Wie allen rheinland-pfälzischen Bürgerfernsehsendern steht auch dem in Speyer rund um die Uhr ein Kabelkanal zur Verfügung, die ehrenamtliche OK-Crew sendet jedoch nur an drei Abenden pro Woche. In den Sommerferien 2003 wurde das selbst entwickelte Video-On-Demand erprobt, ab September lief in Speyer der Regelbetrieb; mit ständig wachsenden Nutzungszahlen. Verschiedene Nutzergruppen hat der Speyerer OK-Chef Wolfgang Schuch ausgemacht, darunter „Spieler“ und „Voyeure“ (letztere beobachten, was die „Spieler“ auf den Bildschirm zaubern). Lokales Interesse steht jedoch bei den Benutzern im Vordergrund: Am 9. Januar wurde die Neujahrsansprache des Oberbürgermeisters Werner Schineller aufgezeichnet, am 10. Januar wurde sie regulär erstgesendet, noch am gleichen Tag 3 mal „on demand“, am 11. Januar 9 mal, am 12. Januar 5 mal, danach ging die Zahl der Abrufe wieder zurück.

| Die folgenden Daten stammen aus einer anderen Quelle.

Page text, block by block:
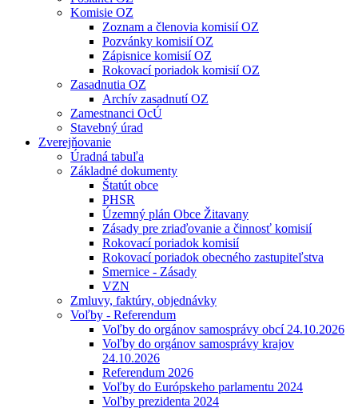
Komisie OZ
Zoznam a členovia komisií OZ
Pozvánky komisií OZ
Zápisnice komisií OZ
Rokovací poriadok komisií OZ
Zasadnutia OZ
Archív zasadnutí OZ
Zamestnanci OcÚ
Stavebný úrad
Zverejňovanie
Úradná tabuľa
Základné dokumenty
Štatút obce
PHSR
Územný plán Obce Žitavany
Zásady pre zriaďovanie a činnosť komisií
Rokovací poriadok komisií
Rokovací poriadok obecného zastupiteľstva
Smernice - Zásady
VZN
Zmluvy, faktúry, objednávky
Voľby - Referendum
Voľby do orgánov samosprávy obcí 24.10.2026
Voľby do orgánov samosprávy krajov
24.10.2026
Referendum 2026
Voľby do Európskeho parlamentu 2024
Voľby prezidenta 2024
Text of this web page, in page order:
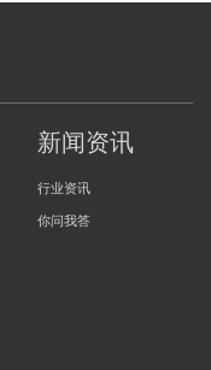
新闻资讯
行业资讯
你问我答

Lokale Inhalte sind auch das wichtigste Kriterium dafür, dass Beiträge auf das VOD-System aufgespielt werden. Aktuell sollen sie sein, qualitativ gut in Form und Inhalt (bei medienpädagogischen Projekten werden davon Abstriche gemacht) und nicht länger als 20 Minuten. Der Anspruch ist vielleicht der Grund dafür, dass die Festplatte des VOD-PCs noch nicht ausgelastet ist. Der OK-Vorstand trifft die Auswahl. Unberührt davon gilt für die „Regelsendezeit“ der offene Zugang. Beschwert hat sich bisher niemand, im Gegenteil. So viel Publikumsresonanz wie seit der Einführung von Video On Demand hatte der Offene Kanal Speyer noch o nie.